NYタイムズ「スパイの巣窟」報道が突き付けたもの~問われる国家の能力と信頼性(筑波大学教授・東野篤子):時事ドットコム

 7月12日付の米紙ニューヨーク・タイムズ(NYT)の調査報道「プーチンはいかにして日本をスパイの巣窟にしたのか」は、そのセンセーショナルなタイトルもあいまって、日本に大きな衝撃をもたらした。

 同紙の報道が日本に突き付けた問題は、主に四つに分類できる。第一に、ロシア軍参謀本部情報総局(GRU)が日本国内で活動し、先端技術と物流網に接近しているという防諜上の問題。第二に、日本製の民生・デュアルユース部品が第三国経由でロシアに流れ、ミサイルや無人機に組み込まれているという輸出管理上の問題である。

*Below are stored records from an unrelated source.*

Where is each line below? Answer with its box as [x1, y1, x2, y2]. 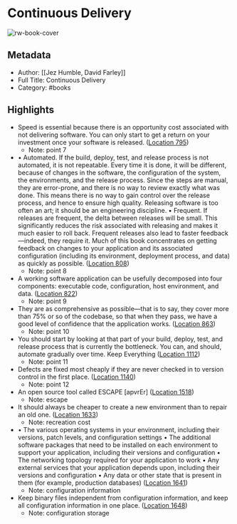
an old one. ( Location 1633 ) [17, 410, 98, 419]
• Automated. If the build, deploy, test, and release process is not [17, 153, 209, 162]
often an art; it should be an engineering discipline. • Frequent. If [17, 206, 208, 214]
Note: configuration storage [28, 508, 110, 517]
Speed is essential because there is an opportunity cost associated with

 第三に、警察、外務省、経済産業省、税関などがそれぞれ保有する情報を、迅速な捜査、輸出停止、企業への警告、制裁対象の指定に結び付けられていたのかという、省庁間連携の問題。第四に、ウクライナをはじめとする各国政府から繰り返し警告を受けながら、日本政府が個別案件について何を調査し、どのような是正措置を講じたのかが、外部からほとんど見えないという説明責任の問題である。

 NYTは、西側5カ国の現・元情報当局者への取材などを基に、GRUの「第20局」が日本で軍事転用可能な技術を調達し、その活動を、アエロフロート東京支店に勤務するマクシム・フィルチェンコフが指揮していると報じた。日本の物流会社との関係や、スリランカ、ウズベキスタン、ベトナムなどを経由する商流も指摘している。

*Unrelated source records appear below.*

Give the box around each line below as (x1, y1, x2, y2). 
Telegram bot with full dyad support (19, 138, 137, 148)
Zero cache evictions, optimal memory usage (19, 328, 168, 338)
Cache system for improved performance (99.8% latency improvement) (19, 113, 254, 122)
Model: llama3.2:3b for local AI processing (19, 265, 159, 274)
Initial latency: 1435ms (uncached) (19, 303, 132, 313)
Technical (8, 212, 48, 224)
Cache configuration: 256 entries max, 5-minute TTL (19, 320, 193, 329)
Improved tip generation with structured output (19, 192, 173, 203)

 ただし、記事中で名指しされた物流会社の経営者は、フィルチェンコフが情報機関員であることを知らず、禁止品の輸送にも関与していないと否定している。同社は違法行為で訴追されていない。日本の製造企業が、ロシア軍への転用を認識しながら販売したことを示す証拠も提示されていない。この点は明確にしておく必要がある。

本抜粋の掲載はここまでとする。